I am delighted to close the debate on two interconnected issues that are vital not only to our individual health but to having a healthy nation. I am grateful to members across the chamber for the content and tone of the debate, and I will do my best to respond to some of the questions that were raised.
I will start with Mr Briggs’s comments, just because they are in my mind and I will forget otherwise—I have not written this down. Can we collectively agree that, from now on, we will drop the idea of pigsties and pianos? To answer his substantive point, the plans are outcome focused for the very reasons that he pointed to. None of the ministers in the health portfolio has much time for strategies and plans that do not have a purpose and that we do not follow through.
It is important to recognise—as members have done—that, although the issues that we are dealing with are complex and can be difficult, that is no reason not to tackle them. In the spirit of this debate, it cannot be beyond our collective wit to come up with real plans and initiatives that we can drive forward to make a difference. In previous health debates, we have said that one of the challenges for our health service is not simply to meet the health needs that people in Scotland currently have but to tackle the generations coming behind us, so that they do not face the same problems as the rest of us.
Let me turn to what members have said. I agreed with much of what Brian Whittle said, which does not often happen. It is important to talk about children’s input into the creation of school menus and to recognise that that is growing. In relation to the school estate, it is important to recognise that sports facilities in 79 per cent of primary schools and 98 per cent of secondary schools are available to the local community. However, there are difficulties with private finance initiative schools, which can restrict that access.
Mr Whittle and other members spoke about the issue of planning applications for fast food outlets near school gates. I agree that we are sending mixed messages if we are teaching children in school about better nutrition and better diet and we are asking them to be involved in that, but then the burger van is immediately outside the school gates. Therefore, we have committed to look at that in the review of planning policy and the national planning framework, which will begin after the Parliament has taken a view on the Planning (Scotland) Bill.
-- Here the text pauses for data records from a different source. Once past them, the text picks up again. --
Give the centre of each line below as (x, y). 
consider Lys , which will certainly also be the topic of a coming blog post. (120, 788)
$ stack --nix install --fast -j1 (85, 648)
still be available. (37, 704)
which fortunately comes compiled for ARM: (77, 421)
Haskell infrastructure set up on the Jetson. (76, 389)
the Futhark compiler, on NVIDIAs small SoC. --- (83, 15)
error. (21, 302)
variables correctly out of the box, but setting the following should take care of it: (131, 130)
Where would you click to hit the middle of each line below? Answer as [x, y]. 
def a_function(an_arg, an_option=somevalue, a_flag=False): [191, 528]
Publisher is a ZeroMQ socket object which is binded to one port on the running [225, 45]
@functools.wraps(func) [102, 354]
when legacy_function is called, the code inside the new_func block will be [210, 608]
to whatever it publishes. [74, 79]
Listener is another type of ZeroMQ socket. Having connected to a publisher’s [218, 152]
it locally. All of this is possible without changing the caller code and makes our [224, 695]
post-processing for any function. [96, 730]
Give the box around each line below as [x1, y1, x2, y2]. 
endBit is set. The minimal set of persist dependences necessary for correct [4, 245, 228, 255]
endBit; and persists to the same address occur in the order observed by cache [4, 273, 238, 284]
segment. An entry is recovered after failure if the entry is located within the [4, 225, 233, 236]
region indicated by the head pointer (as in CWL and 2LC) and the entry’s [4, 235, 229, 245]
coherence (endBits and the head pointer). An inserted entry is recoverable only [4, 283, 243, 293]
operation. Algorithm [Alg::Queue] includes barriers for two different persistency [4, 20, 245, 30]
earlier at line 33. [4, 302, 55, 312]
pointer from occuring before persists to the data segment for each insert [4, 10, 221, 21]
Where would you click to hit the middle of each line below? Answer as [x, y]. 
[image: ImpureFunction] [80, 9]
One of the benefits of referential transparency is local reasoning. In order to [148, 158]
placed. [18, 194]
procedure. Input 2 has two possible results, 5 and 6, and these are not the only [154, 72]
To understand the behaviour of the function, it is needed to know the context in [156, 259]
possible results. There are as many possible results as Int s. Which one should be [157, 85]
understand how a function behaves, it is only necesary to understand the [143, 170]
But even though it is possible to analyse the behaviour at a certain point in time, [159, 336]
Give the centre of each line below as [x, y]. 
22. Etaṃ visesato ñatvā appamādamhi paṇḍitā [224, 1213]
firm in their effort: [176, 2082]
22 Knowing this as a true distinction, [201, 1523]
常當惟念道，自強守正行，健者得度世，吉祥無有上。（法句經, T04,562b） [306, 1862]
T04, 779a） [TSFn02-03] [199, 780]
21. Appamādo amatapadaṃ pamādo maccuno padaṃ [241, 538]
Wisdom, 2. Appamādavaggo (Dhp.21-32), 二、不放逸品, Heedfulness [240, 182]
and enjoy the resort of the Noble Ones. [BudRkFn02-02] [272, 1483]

Mr Whittle’s important central point was about what drives people’s behaviours and how we can change the relationship that we have in Scotland with food, physical activity, nutrition and drink. That is the central point and, to be frank, it is the hardest problem to crack. I do not think that any of us has the ultimate answer to that question.
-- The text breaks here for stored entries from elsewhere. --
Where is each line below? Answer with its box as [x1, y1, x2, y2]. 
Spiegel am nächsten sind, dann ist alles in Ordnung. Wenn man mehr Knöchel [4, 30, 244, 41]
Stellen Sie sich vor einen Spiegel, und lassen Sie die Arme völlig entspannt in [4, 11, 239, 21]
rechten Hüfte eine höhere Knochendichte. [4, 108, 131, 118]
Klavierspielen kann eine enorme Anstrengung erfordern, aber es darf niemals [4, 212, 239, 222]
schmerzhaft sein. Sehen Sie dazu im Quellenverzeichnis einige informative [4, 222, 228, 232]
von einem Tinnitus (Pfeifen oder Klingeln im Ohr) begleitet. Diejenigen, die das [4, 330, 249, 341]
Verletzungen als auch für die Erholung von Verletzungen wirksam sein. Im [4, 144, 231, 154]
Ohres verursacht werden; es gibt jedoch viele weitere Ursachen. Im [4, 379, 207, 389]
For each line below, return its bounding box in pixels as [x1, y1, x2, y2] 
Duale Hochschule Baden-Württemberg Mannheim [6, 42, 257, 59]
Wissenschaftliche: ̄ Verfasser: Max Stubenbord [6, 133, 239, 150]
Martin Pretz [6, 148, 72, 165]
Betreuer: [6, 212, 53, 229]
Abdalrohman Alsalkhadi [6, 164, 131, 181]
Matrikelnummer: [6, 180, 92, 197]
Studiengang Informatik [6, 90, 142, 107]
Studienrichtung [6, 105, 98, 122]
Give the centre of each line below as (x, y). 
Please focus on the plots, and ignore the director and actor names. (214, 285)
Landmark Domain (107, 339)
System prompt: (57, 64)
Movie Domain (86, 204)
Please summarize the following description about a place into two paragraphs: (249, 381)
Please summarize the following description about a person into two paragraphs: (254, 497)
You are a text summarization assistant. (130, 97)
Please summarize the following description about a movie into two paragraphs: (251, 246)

A number of steps have already been taken, which are having some results. For example, in the national health service in Scotland, the mandatory nutrition criteria for retail outlets require that 50 per cent of food items and 70 per cent of drinks offer a healthier choice. There are also limitations on what can be promoted. The recent evaluation of that initiative has shown that healthy food purchases from those outlets have increased from 11 per cent to 47 per cent and that healthy drink purchases from them have increased from 47 per cent to 76 per cent. There are levers that we can pull to help people to make healthier choices.